• **What you are asked to do**
What you return should be the lines of the data containing "that", each in full.

Saved data entries
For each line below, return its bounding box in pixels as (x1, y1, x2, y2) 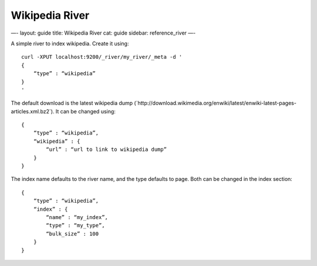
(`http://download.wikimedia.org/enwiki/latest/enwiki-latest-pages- (134, 100, 296, 107)
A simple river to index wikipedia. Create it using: (11, 40, 129, 47)
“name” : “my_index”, (46, 214, 109, 220)
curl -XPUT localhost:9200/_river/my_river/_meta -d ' (21, 53, 183, 60)
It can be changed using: (55, 107, 116, 115)
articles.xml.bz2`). (11, 107, 55, 115)
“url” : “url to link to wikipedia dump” (46, 146, 167, 153)
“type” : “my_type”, (46, 222, 105, 229)
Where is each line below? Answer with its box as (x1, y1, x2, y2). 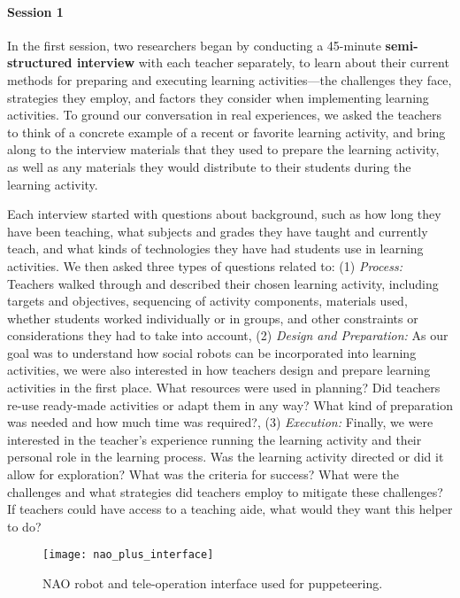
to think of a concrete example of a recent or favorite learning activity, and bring (7, 122, 446, 141)
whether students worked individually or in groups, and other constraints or (7, 308, 418, 327)
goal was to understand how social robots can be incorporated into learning (7, 343, 417, 361)
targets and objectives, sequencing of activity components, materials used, (7, 291, 408, 310)
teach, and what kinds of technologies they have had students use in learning (7, 239, 424, 258)
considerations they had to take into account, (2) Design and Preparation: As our (7, 326, 448, 345)
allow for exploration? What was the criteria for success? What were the (7, 465, 400, 484)
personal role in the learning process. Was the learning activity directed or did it (7, 447, 444, 466)
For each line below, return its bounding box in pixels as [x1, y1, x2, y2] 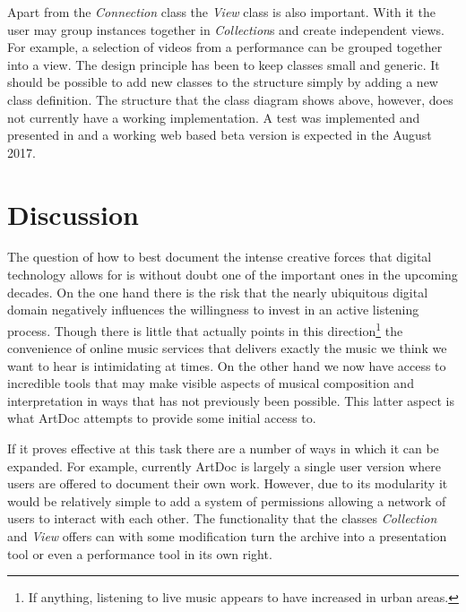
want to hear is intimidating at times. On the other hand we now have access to [7, 356, 446, 375]
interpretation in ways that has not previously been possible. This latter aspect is [7, 391, 454, 409]
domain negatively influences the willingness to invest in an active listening [7, 300, 419, 319]
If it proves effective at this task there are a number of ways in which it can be [7, 439, 439, 458]
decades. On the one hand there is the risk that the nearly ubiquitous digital [7, 282, 428, 301]
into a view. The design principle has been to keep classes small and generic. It [7, 55, 440, 73]
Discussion [7, 195, 139, 232]
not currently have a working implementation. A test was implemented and [7, 108, 420, 126]
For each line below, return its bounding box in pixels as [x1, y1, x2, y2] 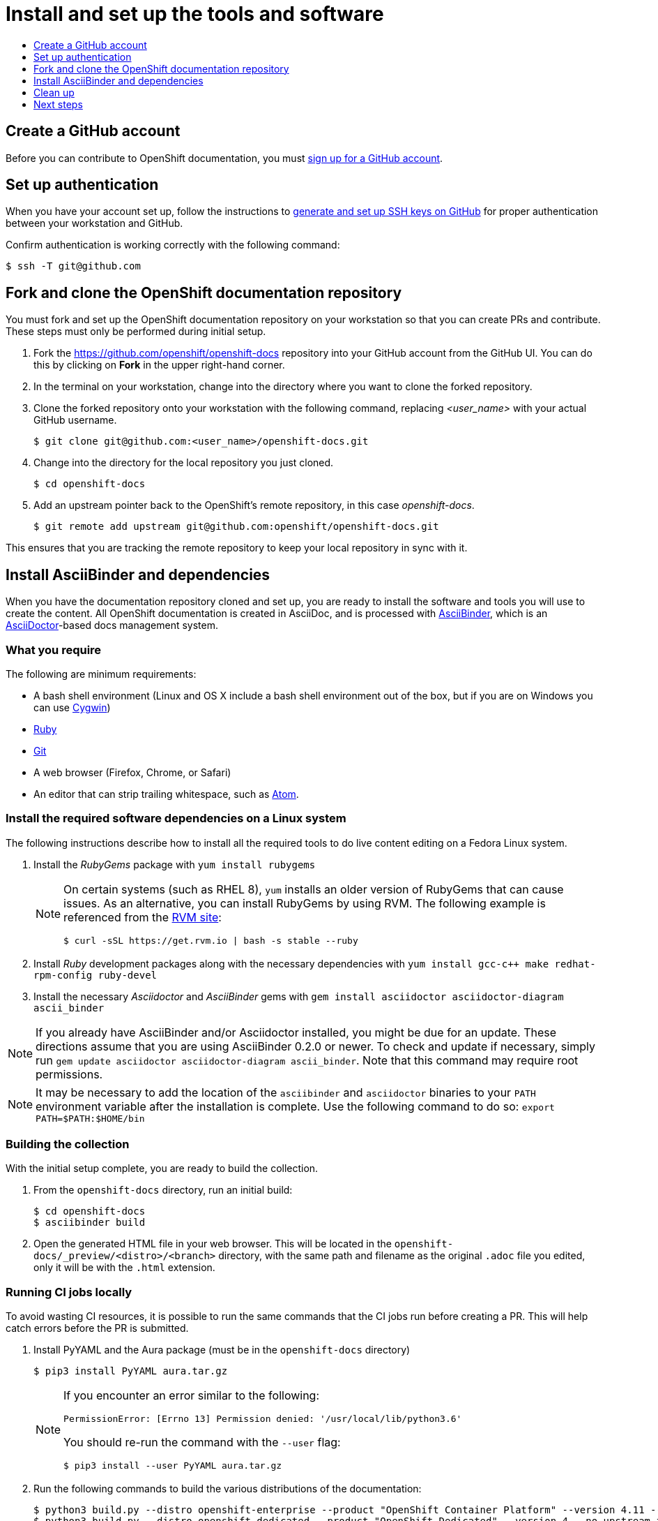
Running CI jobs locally [6, 1284, 132, 1299]
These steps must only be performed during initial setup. [6, 325, 266, 338]
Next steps [33, 98, 83, 110]
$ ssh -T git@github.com [6, 260, 141, 272]
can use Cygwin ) [33, 701, 111, 713]
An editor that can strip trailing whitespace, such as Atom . [33, 787, 299, 800]
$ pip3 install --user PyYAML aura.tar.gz [63, 1460, 282, 1471]
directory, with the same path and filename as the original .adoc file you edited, [218, 1249, 586, 1262]
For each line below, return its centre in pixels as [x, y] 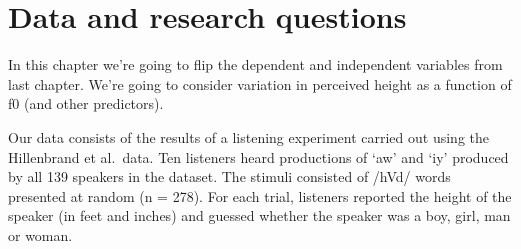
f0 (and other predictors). [86, 103]
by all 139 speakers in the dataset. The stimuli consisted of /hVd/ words [229, 176]
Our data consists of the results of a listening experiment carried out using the [249, 136]
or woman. [40, 234]
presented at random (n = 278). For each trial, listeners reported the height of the [260, 195]
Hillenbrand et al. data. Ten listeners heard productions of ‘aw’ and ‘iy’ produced [258, 156]
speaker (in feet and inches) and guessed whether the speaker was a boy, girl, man [259, 215]
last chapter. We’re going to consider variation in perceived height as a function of [260, 83]
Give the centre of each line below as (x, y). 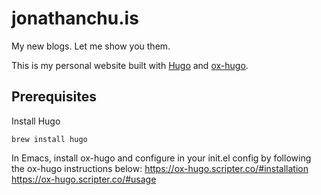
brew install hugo (49, 139)
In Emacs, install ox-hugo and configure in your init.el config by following (161, 158)
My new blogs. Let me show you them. (91, 46)
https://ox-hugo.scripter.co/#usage (84, 179)
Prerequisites (54, 97)
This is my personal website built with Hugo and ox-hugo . (130, 65)
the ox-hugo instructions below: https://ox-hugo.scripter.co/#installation (160, 168)
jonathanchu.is (75, 18)
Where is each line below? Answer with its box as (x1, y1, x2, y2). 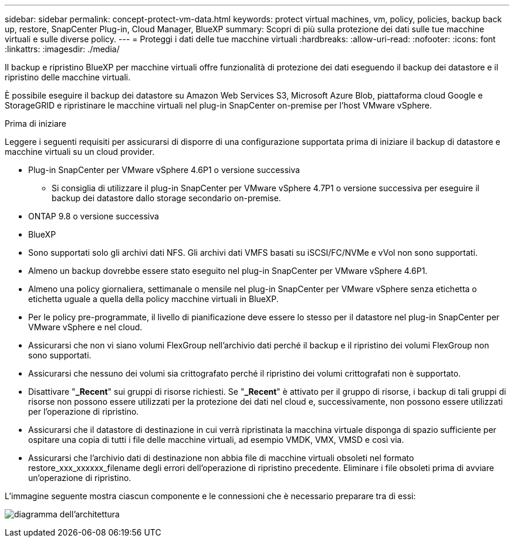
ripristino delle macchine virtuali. (5, 72, 131, 82)
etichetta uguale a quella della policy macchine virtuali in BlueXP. (28, 294, 279, 304)
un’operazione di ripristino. (28, 473, 131, 483)
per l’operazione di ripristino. (28, 406, 139, 416)
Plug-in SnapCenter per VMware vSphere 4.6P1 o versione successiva (28, 165, 300, 175)
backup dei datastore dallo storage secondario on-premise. (52, 193, 281, 203)
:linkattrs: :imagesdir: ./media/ (5, 44, 120, 54)
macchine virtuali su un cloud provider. (5, 147, 155, 157)
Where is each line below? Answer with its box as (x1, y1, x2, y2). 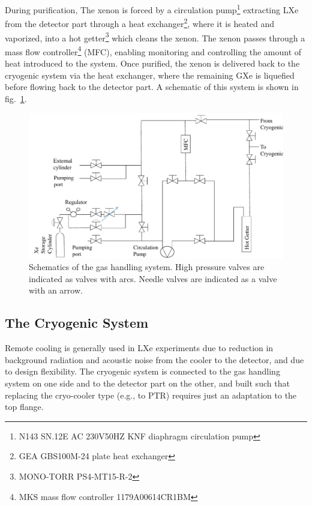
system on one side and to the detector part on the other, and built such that (5, 376, 290, 389)
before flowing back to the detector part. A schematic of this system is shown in (5, 80, 299, 93)
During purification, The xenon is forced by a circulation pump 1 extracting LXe (5, 2, 299, 16)
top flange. (5, 400, 44, 413)
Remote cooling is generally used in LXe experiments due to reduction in (5, 342, 274, 354)
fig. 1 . (5, 92, 27, 104)
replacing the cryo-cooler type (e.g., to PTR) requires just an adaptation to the (5, 388, 297, 401)
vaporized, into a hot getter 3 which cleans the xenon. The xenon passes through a (5, 29, 305, 44)
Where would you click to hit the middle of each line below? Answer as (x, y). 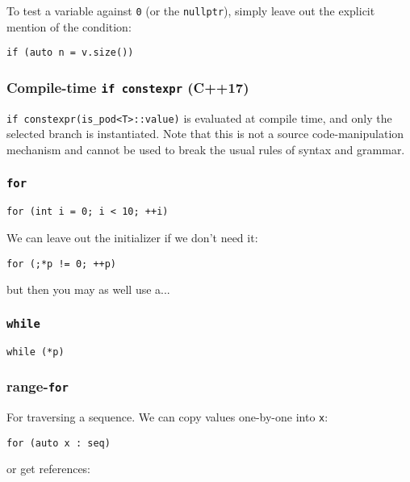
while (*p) (36, 352)
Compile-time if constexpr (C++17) (128, 87)
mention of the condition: (69, 26)
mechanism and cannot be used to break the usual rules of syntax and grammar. (206, 149)
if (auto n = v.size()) (70, 53)
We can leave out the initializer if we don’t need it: (132, 237)
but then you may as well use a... (88, 289)
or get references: (49, 469)
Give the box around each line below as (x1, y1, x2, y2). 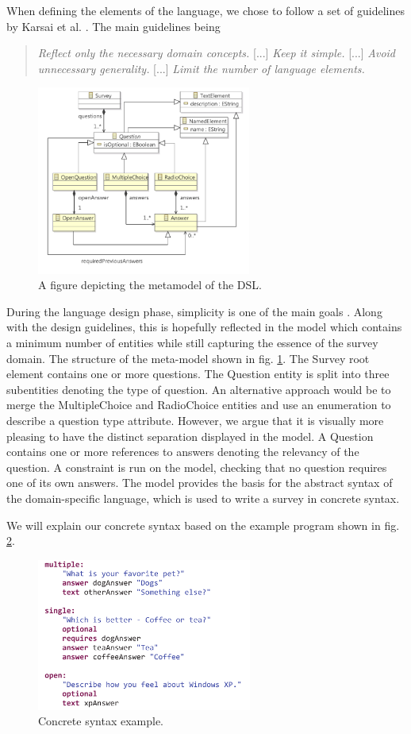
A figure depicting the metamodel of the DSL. (38, 276, 262, 293)
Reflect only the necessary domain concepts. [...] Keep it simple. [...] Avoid (37, 44, 396, 61)
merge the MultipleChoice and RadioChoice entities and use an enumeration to (6, 396, 391, 413)
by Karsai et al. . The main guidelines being (6, 17, 221, 34)
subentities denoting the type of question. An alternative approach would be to (6, 381, 391, 397)
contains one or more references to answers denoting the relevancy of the (6, 443, 359, 460)
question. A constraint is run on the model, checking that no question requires (6, 458, 387, 475)
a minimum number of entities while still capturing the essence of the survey (6, 334, 378, 351)
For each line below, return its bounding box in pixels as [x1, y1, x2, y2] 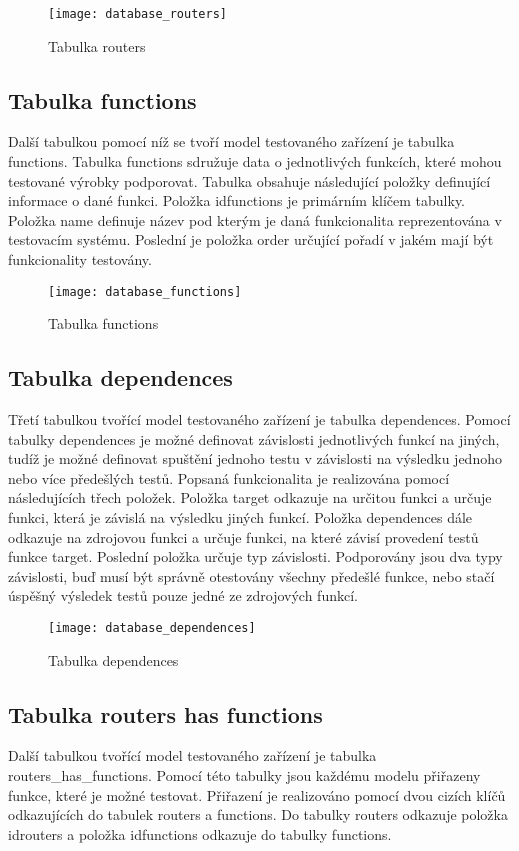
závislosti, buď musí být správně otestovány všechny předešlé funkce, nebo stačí [8, 565, 495, 586]
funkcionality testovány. [8, 249, 152, 270]
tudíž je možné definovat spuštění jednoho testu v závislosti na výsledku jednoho [8, 448, 502, 469]
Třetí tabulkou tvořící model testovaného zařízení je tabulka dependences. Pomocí [8, 409, 511, 430]
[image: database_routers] [48, 7, 227, 21]
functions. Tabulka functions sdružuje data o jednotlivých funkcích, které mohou [8, 151, 502, 172]
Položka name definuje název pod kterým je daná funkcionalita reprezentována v [8, 209, 502, 230]
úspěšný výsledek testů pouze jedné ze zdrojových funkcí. [8, 585, 358, 606]

• **Exercise solution**
interpretation in ways that has not previously been possible. This latter aspect is [7, 391, 454, 409]
decades. On the one hand there is the risk that the nearly ubiquitous digital [7, 282, 428, 301]
An editor that can strip trailing whitespace, such as Atom . [33, 787, 299, 800]
system on one side and to the detector part on the other, and built such that (5, 376, 290, 389)
question. A constraint is run on the model, checking that no question requires (6, 458, 387, 475)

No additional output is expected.